Aunty Jack Colour Day Special, 1975. Published with the cooperation of Grahame Bond and Rory O’Donoghue. Copyright ABC.   NFSA title: 569666

At midnight on 1 March 1975, Aunty Jack, together with Thin Arthur and Kid Eager, confronted the ‘colour monster’ on ABC in a unique way. Rather than welcoming the chance to be in colour, Aunty Jack fights the change and Thin Arthur is terrified, mocking conservative attitudes in society that resist innovation. They sing a solemn rendition of ‘Wollongong the Brave’ in tribute to their hometown holding out against the shock of the new till the last possible moment. Colour is introduced in the above clip as a wash effect which gives Aunty Jack time and opportunity to fight it off for as long as she can. As Aunty finally succumbs to the magic, the grey tones of black-and-white seem dull against the vibrancy of colour. The effect demonstrates why colour television re-invigorated the industry and was embraced so quickly by Australian viewers.

The initial fears that there would be a slow uptake by Australian householders of colour television proved unfounded:

Bruce Gyngell interviewed by Brendan Horgan (1998), Oral History.  NFSA title: 382977

Statistics released in the FACTS (Federation of Australian Commercial Television Stations) Annual Report for 1975-76 showed that ‘in only 18 months the penetration of colour television in Australia has reached a level that took eight years to achieve in the United States, seven years in Britain and five years in Japan’. It also reported a 5% increase in the number of homes watching television and that people were watching for longer periods each day.

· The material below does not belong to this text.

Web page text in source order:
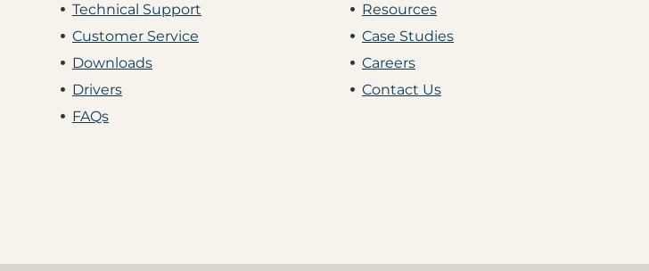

In 1956, television was introduced to Australia in time for the Olympic Games in Melbourne. Now it was the 1976 Olympic Games in Montreal that contributed to the high uptake:

From 20 Years of Television (1976). Courtesy of Nine Network   NFSA title: 37401

Thanks to colour the Australian television industry was attaining record profit levels with the costs of conversion offset by the increase in advertising and commercial production rates. With studies in the US showing a 55% increase in brand recall when a commercial was shown in colour2 , advertisers embraced the new medium. As Eric McRae, Tasmanian Television Ltd’s managing director, stated in a 1978 newspaper interview, ‘We’ve also found that as a result, quite a lot of new product categories have come our way, just because of the color [sic] facility. It’s awakened a new interest in television advertising – advertisers are more excited and there’s more attention from the public.’3

Stations were keen to show their new colour facilities to existing and potential clients as can be seen in this brochure for CTC-TV’s new colour studio complex in the Canberra suburb of Watson:

Color Your World: CTC-TV Color brochure from the Eric McRae Collection. NFSA title: 1292784

Broadcasters weren’t the only ones benefiting financially from colour television. The Rugby League signed its richest TV contract, seeing colour television coverage as ‘the greatest boost in the code’s history’4. Teams even added more colour to their uniforms to make the most of the colour broadcasts.

Whilst it may have taken over a decade for colour television to finally arrive in Australia, its impact was revolutionary. Australian television viewers’ worlds had now been coloured and, as TV Week’s Martin King put it, ‘…once you’ve seen color TV you will be hooked … and the old monochrome set will seem like eating a meat pie without sauce’5.

References

1The Sun-Herald, 2 June 1974.

2ANZ Colour Television in Australia report.

3The Mercury, 7 June 1978.

4The Sun-Herald, 2 March 1975.

5King, Martin ‘The Great Color Blast-Off!’, TV Week, 1 March 1975.